* _EXERCISE INSTRUCTIONS_
What is needed is an exact copy of the data below, pictures excluded.
++++ SUPPLIED DATA ++++
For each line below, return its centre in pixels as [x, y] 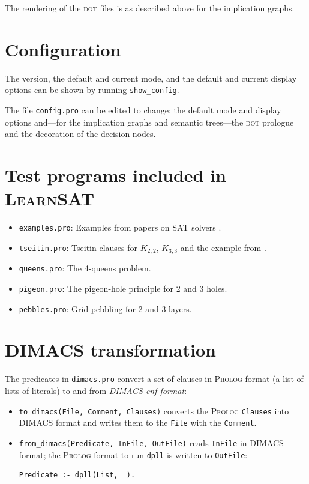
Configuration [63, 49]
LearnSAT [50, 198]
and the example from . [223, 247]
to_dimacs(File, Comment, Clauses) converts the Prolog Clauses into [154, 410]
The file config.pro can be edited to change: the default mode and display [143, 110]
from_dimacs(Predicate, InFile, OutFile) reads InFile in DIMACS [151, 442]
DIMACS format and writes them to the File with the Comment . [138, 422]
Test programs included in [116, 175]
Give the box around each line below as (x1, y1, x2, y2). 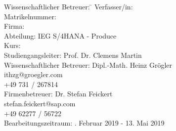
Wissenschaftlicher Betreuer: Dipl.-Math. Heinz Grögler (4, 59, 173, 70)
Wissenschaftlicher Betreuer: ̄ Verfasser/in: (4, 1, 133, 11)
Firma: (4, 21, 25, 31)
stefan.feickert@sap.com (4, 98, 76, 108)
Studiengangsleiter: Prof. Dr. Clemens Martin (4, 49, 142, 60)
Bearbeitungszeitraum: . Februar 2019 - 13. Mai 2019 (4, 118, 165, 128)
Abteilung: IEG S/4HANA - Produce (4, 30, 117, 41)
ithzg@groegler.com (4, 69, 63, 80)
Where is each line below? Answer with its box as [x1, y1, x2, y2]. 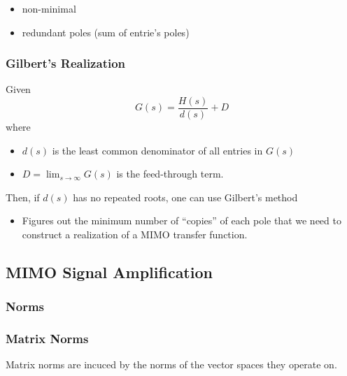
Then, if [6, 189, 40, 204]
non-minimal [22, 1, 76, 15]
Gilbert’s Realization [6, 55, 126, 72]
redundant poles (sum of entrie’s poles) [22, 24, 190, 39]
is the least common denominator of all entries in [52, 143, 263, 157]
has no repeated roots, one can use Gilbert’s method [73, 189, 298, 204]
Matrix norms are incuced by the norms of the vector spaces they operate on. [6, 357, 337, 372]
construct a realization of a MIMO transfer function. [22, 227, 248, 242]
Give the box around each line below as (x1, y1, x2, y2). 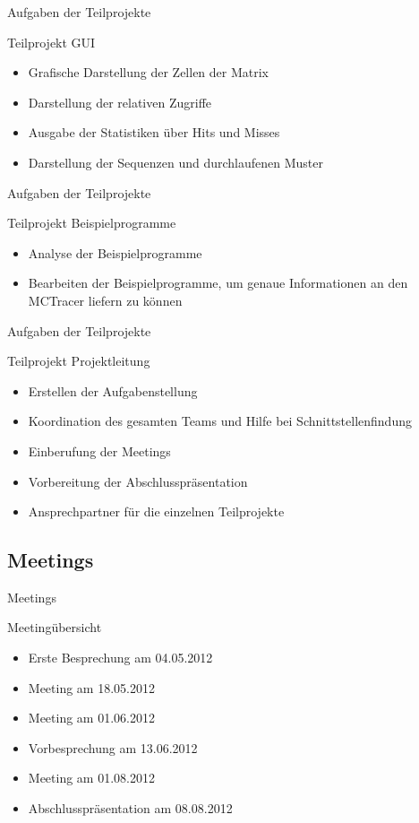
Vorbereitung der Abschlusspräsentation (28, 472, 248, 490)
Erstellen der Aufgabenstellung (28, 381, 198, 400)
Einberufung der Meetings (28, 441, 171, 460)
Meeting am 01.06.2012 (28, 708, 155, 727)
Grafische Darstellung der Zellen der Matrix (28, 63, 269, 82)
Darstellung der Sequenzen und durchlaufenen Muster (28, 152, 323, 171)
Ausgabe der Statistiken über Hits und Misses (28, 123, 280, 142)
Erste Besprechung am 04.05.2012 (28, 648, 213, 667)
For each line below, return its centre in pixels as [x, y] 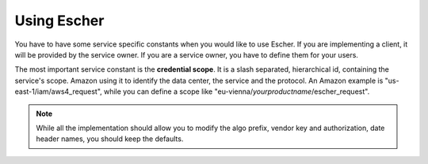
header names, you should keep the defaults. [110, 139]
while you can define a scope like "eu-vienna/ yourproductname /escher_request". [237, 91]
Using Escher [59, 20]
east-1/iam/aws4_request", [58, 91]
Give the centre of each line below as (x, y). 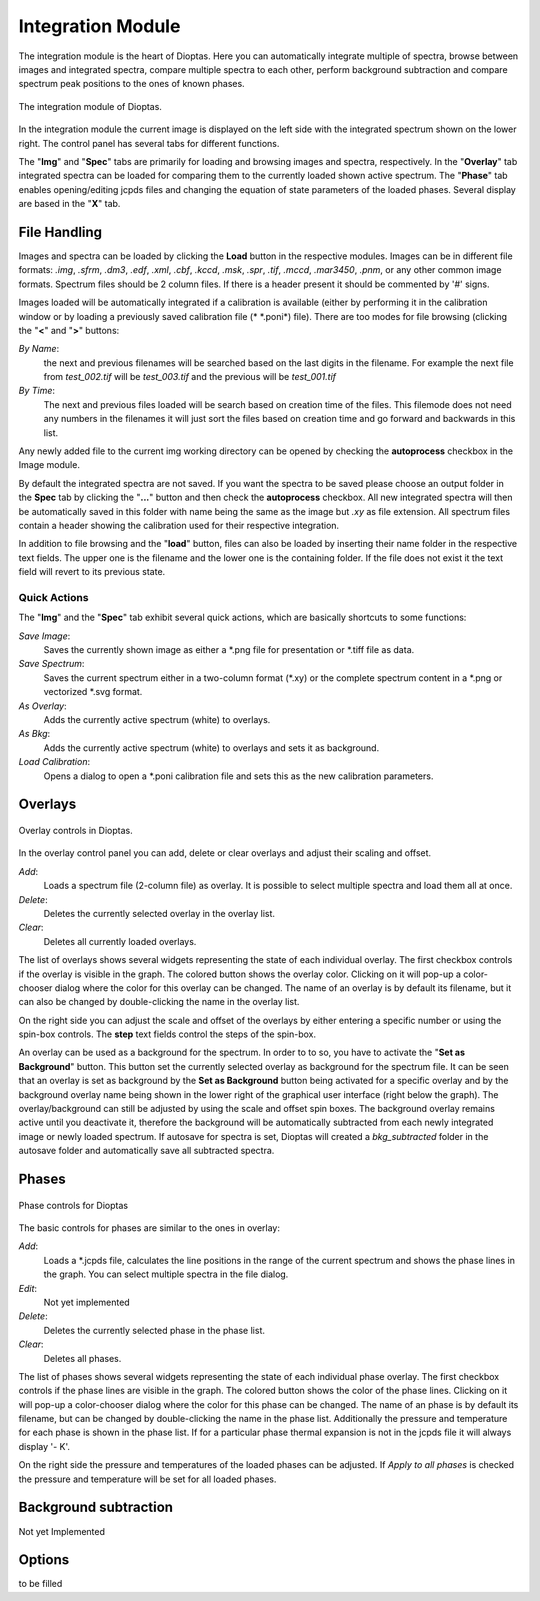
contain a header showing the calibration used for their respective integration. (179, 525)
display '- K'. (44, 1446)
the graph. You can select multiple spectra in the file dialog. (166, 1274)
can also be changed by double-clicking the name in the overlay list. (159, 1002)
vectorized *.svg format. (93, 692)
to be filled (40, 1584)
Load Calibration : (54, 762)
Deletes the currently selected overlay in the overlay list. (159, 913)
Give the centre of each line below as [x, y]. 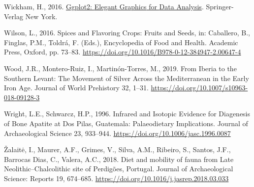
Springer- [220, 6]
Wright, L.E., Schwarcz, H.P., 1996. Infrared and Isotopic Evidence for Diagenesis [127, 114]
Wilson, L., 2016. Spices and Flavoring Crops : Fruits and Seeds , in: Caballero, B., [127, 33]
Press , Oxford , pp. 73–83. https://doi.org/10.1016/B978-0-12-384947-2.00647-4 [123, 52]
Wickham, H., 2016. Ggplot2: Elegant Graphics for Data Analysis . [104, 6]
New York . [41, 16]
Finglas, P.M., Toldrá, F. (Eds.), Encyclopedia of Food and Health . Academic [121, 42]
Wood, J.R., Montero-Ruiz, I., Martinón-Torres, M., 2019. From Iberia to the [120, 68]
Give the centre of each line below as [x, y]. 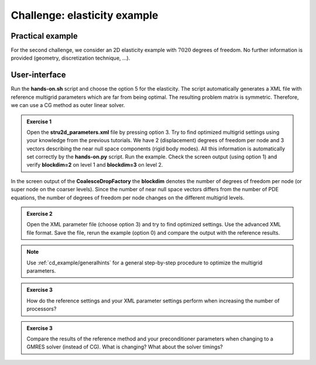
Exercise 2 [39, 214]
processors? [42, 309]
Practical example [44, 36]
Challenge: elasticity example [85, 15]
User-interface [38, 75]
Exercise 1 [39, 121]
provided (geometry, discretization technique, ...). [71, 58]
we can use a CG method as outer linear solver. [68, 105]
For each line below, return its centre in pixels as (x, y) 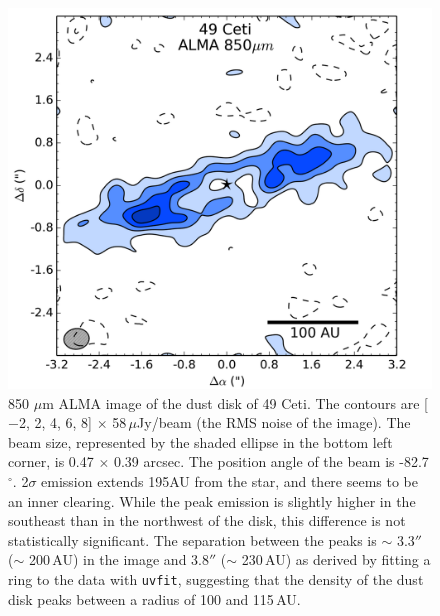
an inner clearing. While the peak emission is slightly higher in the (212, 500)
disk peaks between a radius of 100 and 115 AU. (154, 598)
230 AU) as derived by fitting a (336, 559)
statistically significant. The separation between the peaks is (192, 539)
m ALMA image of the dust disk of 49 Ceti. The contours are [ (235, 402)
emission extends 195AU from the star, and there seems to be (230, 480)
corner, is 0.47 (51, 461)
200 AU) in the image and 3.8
++++
* _EXPECTED ANSWER_
For each line below, return its centre in pixels as [x, y] 
Configuration [63, 49]
LearnSAT [50, 198]
and the example from . [223, 247]
to_dimacs(File, Comment, Clauses) converts the Prolog Clauses into [154, 410]
The file config.pro can be edited to change: the default mode and display [143, 110]
from_dimacs(Predicate, InFile, OutFile) reads InFile in DIMACS [151, 442]
DIMACS format and writes them to the File with the Comment . [138, 422]
Test programs included in [116, 175]
Give the box around each line below as (x1, y1, x2, y2). 
Wissenschaftlicher Betreuer: Dipl.-Math. Heinz Grögler (4, 59, 173, 70)
Wissenschaftlicher Betreuer: ̄ Verfasser/in: (4, 1, 133, 11)
Firma: (4, 21, 25, 31)
stefan.feickert@sap.com (4, 98, 76, 108)
Studiengangsleiter: Prof. Dr. Clemens Martin (4, 49, 142, 60)
Bearbeitungszeitraum: . Februar 2019 - 13. Mai 2019 (4, 118, 165, 128)
Abteilung: IEG S/4HANA - Produce (4, 30, 117, 41)
ithzg@groegler.com (4, 69, 63, 80)
Where is each line below? Answer with its box as [x1, y1, x2, y2]. 
Then, if [6, 189, 40, 204]
non-minimal [22, 1, 76, 15]
Gilbert’s Realization [6, 55, 126, 72]
redundant poles (sum of entrie’s poles) [22, 24, 190, 39]
is the least common denominator of all entries in [52, 143, 263, 157]
has no repeated roots, one can use Gilbert’s method [73, 189, 298, 204]
Matrix norms are incuced by the norms of the vector spaces they operate on. [6, 357, 337, 372]
construct a realization of a MIMO transfer function. [22, 227, 248, 242]
Give the box around each line below as (x1, y1, x2, y2). 
Vorbereitung der Abschlusspräsentation (28, 472, 248, 490)
Erstellen der Aufgabenstellung (28, 381, 198, 400)
Einberufung der Meetings (28, 441, 171, 460)
Meeting am 01.06.2012 (28, 708, 155, 727)
Grafische Darstellung der Zellen der Matrix (28, 63, 269, 82)
Darstellung der Sequenzen und durchlaufenen Muster (28, 152, 323, 171)
Ausgabe der Statistiken über Hits und Misses (28, 123, 280, 142)
Erste Besprechung am 04.05.2012 (28, 648, 213, 667)
For each line below, return its centre in pixels as [x, y] 
header names, you should keep the defaults. [110, 139]
while you can define a scope like "eu-vienna/ yourproductname /escher_request". [237, 91]
Using Escher [59, 20]
east-1/iam/aws4_request", [58, 91]
Give the centre of each line below as (x, y). 
contain a header showing the calibration used for their respective integration. (179, 525)
display '- K'. (44, 1446)
the graph. You can select multiple spectra in the file dialog. (166, 1274)
can also be changed by double-clicking the name in the overlay list. (159, 1002)
vectorized *.svg format. (93, 692)
to be filled (40, 1584)
Load Calibration : (54, 762)
Deletes the currently selected overlay in the overlay list. (159, 913)
Give the centre of each line below as [x, y]. 
Springer- [220, 6]
Wright, L.E., Schwarcz, H.P., 1996. Infrared and Isotopic Evidence for Diagenesis [127, 114]
Wilson, L., 2016. Spices and Flavoring Crops : Fruits and Seeds , in: Caballero, B., [127, 33]
Press , Oxford , pp. 73–83. https://doi.org/10.1016/B978-0-12-384947-2.00647-4 [123, 52]
Wickham, H., 2016. Ggplot2: Elegant Graphics for Data Analysis . [104, 6]
New York . [41, 16]
Finglas, P.M., Toldrá, F. (Eds.), Encyclopedia of Food and Health . Academic [121, 42]
Wood, J.R., Montero-Ruiz, I., Martinón-Torres, M., 2019. From Iberia to the [120, 68]
Give the centre of each line below as [x, y]. 
Exercise 2 [39, 214]
processors? [42, 309]
Practical example [44, 36]
Challenge: elasticity example [85, 15]
User-interface [38, 75]
Exercise 1 [39, 121]
provided (geometry, discretization technique, ...). [71, 58]
we can use a CG method as outer linear solver. [68, 105]
For each line below, return its centre in pixels as (x, y) 
an inner clearing. While the peak emission is slightly higher in the (212, 500)
disk peaks between a radius of 100 and 115 AU. (154, 598)
230 AU) as derived by fitting a (336, 559)
statistically significant. The separation between the peaks is (192, 539)
m ALMA image of the dust disk of 49 Ceti. The contours are [ (235, 402)
emission extends 195AU from the star, and there seems to be (230, 480)
corner, is 0.47 (51, 461)
200 AU) in the image and 3.8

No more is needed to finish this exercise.